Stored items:
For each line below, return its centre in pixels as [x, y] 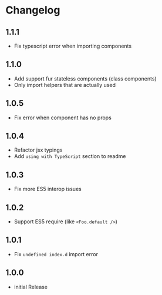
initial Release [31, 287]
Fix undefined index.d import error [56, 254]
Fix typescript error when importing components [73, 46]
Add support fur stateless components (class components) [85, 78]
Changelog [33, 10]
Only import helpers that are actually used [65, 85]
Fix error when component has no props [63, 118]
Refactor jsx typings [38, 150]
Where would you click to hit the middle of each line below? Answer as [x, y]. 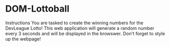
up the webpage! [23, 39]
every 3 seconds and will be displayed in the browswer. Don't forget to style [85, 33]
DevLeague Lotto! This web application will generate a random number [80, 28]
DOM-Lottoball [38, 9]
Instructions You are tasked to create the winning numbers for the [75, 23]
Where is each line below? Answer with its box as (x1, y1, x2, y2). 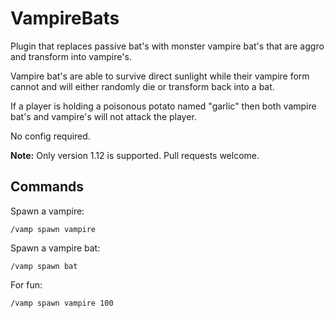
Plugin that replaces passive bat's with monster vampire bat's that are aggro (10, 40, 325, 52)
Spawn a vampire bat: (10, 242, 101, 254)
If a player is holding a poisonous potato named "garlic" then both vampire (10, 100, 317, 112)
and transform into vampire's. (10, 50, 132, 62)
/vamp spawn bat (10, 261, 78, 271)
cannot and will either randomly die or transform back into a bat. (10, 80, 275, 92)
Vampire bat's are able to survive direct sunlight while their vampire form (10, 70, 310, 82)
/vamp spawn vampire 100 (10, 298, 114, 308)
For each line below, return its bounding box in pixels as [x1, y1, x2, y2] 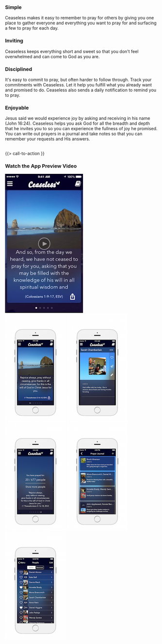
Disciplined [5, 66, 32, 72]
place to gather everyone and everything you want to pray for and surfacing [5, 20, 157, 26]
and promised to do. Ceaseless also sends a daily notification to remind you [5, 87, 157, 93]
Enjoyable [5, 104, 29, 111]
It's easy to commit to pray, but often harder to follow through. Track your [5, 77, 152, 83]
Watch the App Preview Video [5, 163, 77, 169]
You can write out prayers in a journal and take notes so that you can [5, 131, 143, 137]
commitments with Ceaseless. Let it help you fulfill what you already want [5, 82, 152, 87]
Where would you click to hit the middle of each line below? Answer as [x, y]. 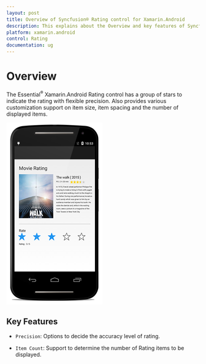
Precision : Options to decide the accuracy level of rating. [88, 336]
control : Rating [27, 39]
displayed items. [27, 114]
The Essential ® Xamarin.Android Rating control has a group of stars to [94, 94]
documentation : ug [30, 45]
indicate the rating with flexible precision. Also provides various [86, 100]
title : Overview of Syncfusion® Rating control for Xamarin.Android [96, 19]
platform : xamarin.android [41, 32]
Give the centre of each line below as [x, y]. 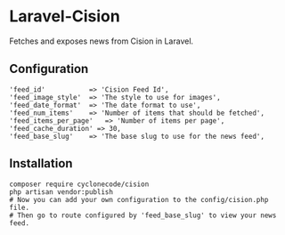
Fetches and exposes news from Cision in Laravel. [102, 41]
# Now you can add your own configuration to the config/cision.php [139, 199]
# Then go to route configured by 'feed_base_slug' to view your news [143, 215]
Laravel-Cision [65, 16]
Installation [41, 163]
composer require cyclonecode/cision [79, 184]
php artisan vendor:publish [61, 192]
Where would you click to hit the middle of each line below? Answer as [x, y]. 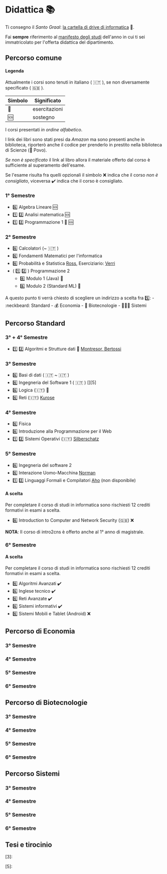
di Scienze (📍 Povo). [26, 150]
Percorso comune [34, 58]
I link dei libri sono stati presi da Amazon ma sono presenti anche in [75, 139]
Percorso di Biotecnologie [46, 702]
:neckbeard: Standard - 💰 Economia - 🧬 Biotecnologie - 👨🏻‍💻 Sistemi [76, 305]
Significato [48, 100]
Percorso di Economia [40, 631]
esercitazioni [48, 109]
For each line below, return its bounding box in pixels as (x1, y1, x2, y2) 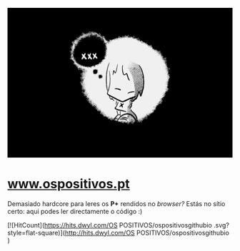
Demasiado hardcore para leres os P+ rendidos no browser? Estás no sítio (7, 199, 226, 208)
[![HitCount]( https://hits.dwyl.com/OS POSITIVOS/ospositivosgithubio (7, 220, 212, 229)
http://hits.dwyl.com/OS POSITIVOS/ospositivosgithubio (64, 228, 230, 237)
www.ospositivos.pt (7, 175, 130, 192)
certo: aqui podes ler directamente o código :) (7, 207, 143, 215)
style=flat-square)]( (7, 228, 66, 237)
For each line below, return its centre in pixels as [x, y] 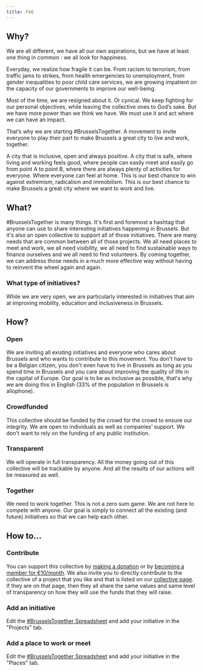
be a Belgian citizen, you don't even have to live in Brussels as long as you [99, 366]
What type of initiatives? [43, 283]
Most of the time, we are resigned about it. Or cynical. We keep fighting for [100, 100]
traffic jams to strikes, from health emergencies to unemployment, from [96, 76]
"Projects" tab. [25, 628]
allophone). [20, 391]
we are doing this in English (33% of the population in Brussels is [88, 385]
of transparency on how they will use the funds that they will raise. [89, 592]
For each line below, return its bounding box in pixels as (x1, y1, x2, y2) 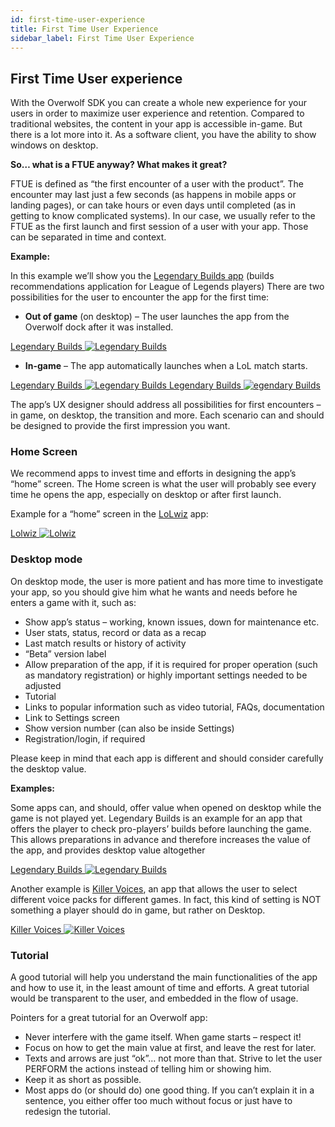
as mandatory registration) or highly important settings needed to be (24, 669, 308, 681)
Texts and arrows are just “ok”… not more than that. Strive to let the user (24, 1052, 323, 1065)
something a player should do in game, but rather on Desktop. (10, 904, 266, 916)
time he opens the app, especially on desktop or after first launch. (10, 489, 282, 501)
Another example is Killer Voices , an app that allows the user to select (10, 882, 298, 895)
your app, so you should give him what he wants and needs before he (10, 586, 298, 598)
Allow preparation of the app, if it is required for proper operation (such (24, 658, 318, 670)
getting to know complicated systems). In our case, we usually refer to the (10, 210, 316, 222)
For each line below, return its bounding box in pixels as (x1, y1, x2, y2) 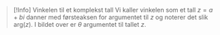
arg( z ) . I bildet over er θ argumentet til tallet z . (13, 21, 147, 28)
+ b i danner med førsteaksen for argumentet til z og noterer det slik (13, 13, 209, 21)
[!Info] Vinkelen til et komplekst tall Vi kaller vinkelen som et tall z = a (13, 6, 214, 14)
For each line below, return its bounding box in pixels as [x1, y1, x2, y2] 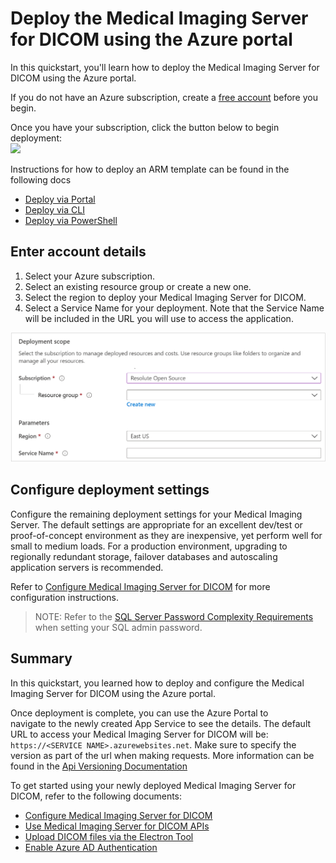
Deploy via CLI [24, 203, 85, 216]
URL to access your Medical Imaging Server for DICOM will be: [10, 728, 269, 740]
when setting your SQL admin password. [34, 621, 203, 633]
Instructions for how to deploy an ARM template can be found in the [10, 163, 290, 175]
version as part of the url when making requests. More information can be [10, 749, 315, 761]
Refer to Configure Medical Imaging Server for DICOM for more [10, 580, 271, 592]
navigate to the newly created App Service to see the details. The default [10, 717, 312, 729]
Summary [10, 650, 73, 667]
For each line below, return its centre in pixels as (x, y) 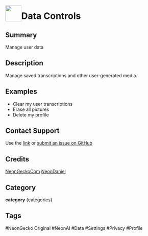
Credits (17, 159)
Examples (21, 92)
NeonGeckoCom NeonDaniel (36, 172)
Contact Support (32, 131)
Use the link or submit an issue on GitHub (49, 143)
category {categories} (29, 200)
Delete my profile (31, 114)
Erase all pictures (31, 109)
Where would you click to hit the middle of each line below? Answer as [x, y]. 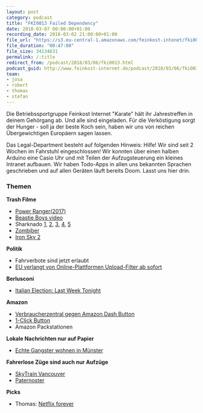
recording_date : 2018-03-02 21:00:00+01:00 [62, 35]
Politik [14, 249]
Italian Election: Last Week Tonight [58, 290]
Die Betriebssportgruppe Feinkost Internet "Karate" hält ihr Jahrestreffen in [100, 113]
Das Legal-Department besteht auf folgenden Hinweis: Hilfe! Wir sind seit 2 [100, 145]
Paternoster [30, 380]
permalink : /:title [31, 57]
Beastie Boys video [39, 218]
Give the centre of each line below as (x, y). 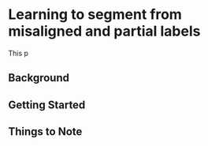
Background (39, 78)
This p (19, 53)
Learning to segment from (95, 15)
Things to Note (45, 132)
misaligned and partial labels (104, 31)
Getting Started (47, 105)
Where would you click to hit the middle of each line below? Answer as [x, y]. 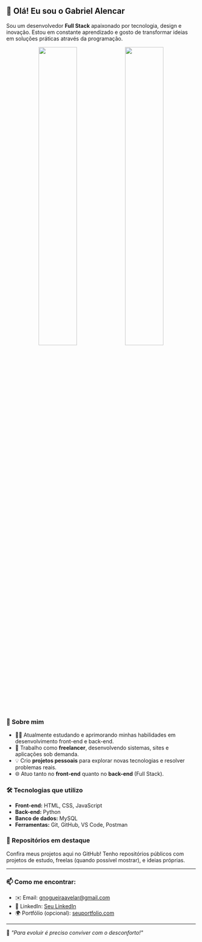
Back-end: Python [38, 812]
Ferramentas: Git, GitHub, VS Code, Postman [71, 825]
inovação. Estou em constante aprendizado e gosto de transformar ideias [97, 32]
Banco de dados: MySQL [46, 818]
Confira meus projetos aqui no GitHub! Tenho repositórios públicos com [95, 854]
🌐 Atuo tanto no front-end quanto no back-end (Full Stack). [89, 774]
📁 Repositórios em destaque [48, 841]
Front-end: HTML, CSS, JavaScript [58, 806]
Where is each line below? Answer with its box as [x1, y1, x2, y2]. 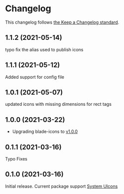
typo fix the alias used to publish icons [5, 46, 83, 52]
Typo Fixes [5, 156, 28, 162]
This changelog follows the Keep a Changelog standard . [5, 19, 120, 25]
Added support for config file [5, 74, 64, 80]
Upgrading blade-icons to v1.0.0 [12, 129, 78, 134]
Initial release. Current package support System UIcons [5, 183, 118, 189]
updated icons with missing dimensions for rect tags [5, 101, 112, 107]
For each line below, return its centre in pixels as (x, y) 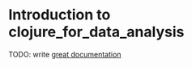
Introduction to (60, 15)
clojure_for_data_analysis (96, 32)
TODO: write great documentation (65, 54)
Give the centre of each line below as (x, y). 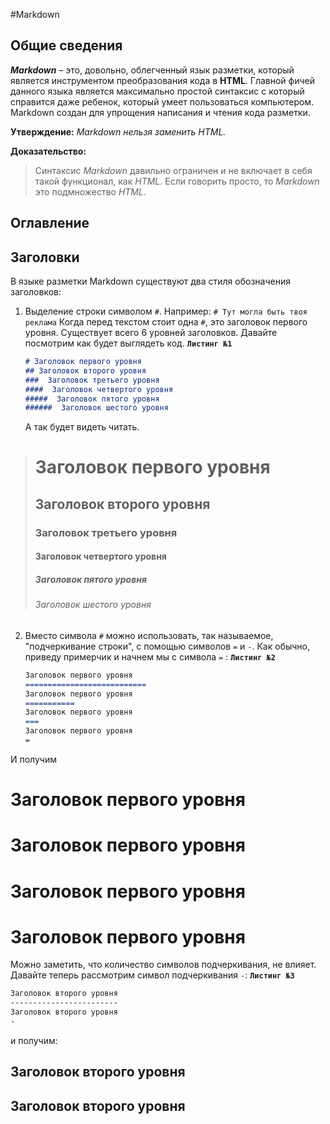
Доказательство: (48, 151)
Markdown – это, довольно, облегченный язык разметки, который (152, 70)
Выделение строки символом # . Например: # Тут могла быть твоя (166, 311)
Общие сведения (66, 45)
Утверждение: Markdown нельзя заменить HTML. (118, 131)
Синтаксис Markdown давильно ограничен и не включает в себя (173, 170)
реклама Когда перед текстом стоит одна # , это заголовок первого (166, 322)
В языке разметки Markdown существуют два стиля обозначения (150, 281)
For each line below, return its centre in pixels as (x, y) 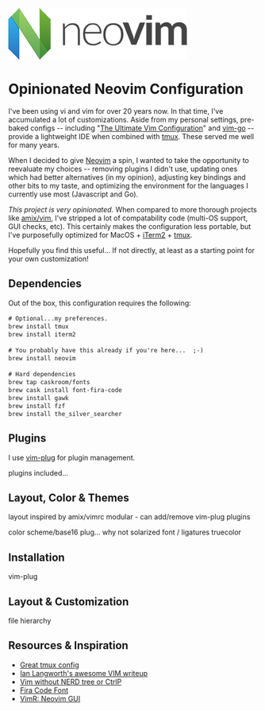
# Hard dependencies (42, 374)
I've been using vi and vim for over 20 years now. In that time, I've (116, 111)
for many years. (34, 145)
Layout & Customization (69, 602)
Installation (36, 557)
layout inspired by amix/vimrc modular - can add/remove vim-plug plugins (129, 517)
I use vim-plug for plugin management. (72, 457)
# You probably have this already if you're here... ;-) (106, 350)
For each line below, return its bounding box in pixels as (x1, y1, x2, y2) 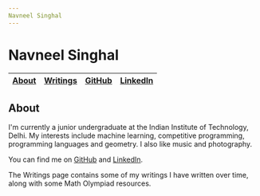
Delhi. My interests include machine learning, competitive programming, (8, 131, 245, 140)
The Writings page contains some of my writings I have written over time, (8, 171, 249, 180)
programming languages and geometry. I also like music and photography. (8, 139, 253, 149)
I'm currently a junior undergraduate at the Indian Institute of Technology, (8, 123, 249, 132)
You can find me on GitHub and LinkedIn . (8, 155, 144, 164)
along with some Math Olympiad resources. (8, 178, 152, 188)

= YOUR GOAL =
Using the records above, copy word for word the line with "The Essential ®", the line with "platform : xamarin.android [41, 32]", and every line between them.

= OUTPUT =
The Essential ® Xamarin.Android Rating control has a group of stars to [94, 94]
documentation : ug [30, 45]
indicate the rating with flexible precision. Also provides various [86, 100]
title : Overview of Syncfusion® Rating control for Xamarin.Android [96, 19]
platform : xamarin.android [41, 32]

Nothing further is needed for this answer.